● About this task
Copies of all lines containing the string "komunikácie" are needed from the data below.

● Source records
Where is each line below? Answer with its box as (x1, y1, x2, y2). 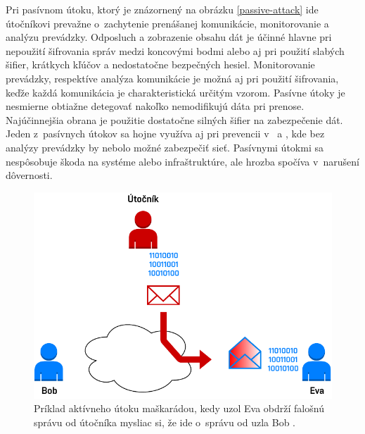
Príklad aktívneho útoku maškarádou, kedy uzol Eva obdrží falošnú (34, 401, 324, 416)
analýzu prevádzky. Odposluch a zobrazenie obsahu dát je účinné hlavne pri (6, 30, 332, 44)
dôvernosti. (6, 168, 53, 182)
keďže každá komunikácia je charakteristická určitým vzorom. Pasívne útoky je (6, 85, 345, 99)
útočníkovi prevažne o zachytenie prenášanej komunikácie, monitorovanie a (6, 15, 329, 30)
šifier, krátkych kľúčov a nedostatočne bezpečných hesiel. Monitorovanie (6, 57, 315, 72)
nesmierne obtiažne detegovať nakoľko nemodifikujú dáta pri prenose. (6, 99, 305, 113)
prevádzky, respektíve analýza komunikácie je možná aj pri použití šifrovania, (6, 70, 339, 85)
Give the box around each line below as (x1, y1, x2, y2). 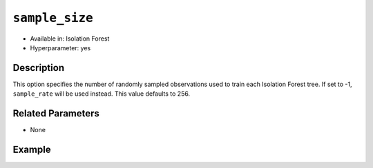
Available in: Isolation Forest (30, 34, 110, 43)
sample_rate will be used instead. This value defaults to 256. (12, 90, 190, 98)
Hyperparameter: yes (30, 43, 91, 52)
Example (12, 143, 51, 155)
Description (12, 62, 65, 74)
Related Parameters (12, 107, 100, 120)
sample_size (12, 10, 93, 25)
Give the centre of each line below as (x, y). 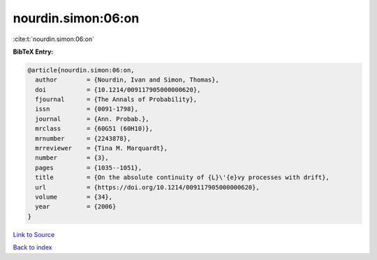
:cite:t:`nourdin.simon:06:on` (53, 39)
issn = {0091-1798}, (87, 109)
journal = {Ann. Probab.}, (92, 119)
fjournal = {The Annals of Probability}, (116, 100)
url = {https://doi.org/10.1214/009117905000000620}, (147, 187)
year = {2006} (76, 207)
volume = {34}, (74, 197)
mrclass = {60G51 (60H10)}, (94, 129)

● Your response
útočníkovi prevažne o zachytenie prenášanej komunikácie, monitorovanie a (6, 15, 329, 30)
prevádzky, respektíve analýza komunikácie je možná aj pri použití šifrovania, (6, 70, 339, 85)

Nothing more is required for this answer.